O que interessa em relação ao sobrenatural de Vonzico está aqui. Os quatro “pontos cardeais” nos reuníamos com frequência. Nossas reuniões iam além da meia noite, em locais neutros e variáveis. Iámos em dois automóveis. Ao final das reuniões, Del Valle levava Joaquim para casa e eu deixava o Professor Zé Sales na dele, na Rua Capitão Heleodoro Mariano. Eu seguia por essa mesma rua em direção ao bairro Jardim Canaã, onde moro até hoje.

Havendo eu deixado o professor e atravessado a 1ª esquina, Rua Dick Prado, adentrei no quarteirão seguinte dessa rua bem plana. Foi então que me deparei com uma procissão que vinha em sentido contrário, em filas indianas dos dois lados da rua, que é bastante larga. Vi pessoas com velas acessas, passando com meu veículo equidistante entre as duas fileiras. Além de estar dirigindo um automóvel, nunca fui de prestar atenção a detalhes. Por isso, não reparei para fisionomia nem vestes dos penitentes, tão bem descritas no relato de Vonzico.

Por que isto não é invencionice minha? Porque, chegando à minha casa, acordei minha mulher, Adalete, com quem já era casado havia 15 anos e tínhamos filhos de 14, 12 e 10 anos de idade. Sem ter me sentido em nada assustado, pois acreditei serem católicos cumprindo alguma promessa, serem todos de carne e osso, demonstrei a ela minha estranheza com tal acontecimento, justamente àquela hora da madrugada. Dessa razão pintou leve dúvida em relação ao sobrenatural. Esta minha ficha somente veio a cair DEZ ANOS DEPOIS, na ocasião da leitura do pré-livro com fito prefacial.

Mais intrigante foi esta semana.

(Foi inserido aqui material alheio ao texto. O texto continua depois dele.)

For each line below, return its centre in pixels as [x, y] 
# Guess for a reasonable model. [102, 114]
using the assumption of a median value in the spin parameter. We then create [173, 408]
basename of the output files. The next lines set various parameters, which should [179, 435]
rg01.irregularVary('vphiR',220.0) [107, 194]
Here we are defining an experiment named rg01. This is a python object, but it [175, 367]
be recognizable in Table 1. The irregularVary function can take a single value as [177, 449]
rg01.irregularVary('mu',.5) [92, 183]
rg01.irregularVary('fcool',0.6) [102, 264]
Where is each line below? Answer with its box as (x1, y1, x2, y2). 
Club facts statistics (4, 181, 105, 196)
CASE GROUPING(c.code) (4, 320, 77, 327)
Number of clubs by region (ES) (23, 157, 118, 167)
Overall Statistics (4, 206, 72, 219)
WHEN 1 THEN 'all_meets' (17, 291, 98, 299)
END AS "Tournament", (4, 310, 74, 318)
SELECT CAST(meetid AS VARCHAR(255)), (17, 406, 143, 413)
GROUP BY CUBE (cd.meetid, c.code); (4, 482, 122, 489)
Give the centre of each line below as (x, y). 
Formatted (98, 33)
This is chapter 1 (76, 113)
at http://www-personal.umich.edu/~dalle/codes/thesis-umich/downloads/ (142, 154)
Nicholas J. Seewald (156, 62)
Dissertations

Ao reler o Livro do Vonzico, neste feriado municipal muzambinhense, fiz as devidas interpretações e análises. Primeiro: meu cruzamento com a Procissão dos Mortos foi anterior à de Vonzico, pois, 1988. O livro dele foi editado no ano 2.000, porém escrevi o prefácio em 1998 e a história dele, acima destacada, diz: “algo aconteceu comigo dia destes”, dando a entender que fora evento recente para ele, talvez uns dois anos antes. Seria 1996? Aliás, ele se mudou de volta para Muzambinho em 1990, conforme a contracapa do seu livro, sendo a minha ocorrência na campanha eleitoral para prefeito, em 1988. Seria determinado e chocante se o encontro de Vonzico com a Procissão dos Mortos tivesse se dado em 1996, pois, lembram-se do escrito acima de que um membro da procissão lhe teria dito que “É uma penitencia que temos de fazer a cada oito anos”. Então, somemos 1988 + 8 = 1996.

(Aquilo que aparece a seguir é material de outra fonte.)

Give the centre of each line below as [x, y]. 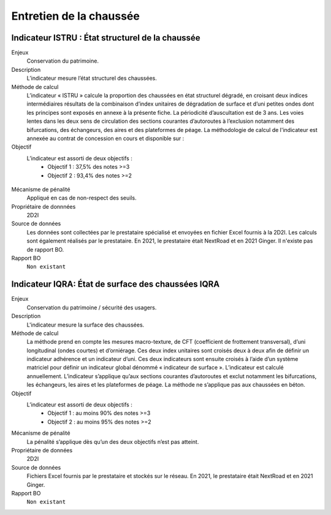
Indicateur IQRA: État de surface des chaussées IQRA [116, 285]
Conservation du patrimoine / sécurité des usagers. [92, 308]
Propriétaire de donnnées [44, 206]
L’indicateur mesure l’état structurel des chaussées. [92, 78]
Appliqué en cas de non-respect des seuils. [82, 198]
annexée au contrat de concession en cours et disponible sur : [105, 138]
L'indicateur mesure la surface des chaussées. [86, 325]
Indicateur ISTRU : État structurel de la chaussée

Adalete, minha mulher, fidedigna testemunha do meu relato, numa noite de 1988, deixou em definitivo este plano existencial no último dia 11 de julho. Mas, muitas vezes, ela corroborou na propagação dos meus relatos misteriosos daquela noite.  Tendo sido minha leitura sobre a Procissão dos Mortos de Vonzico meio que dinâmica, por ocasião do prefácio, dez anos depois do que vivenciei, imaginei que a ocorrência dele tinha sido muito antiga e que eu havia me tornado outra testemunha de um acontecimento além dos conhecimentos da natureza. Entretanto, somente agora, confrontando datas, o relógio, e outros detalhes é que vim perceber que fui eu quem viu primeiro. Pena que nunca me sentei com Vonzico para confrontar fatos.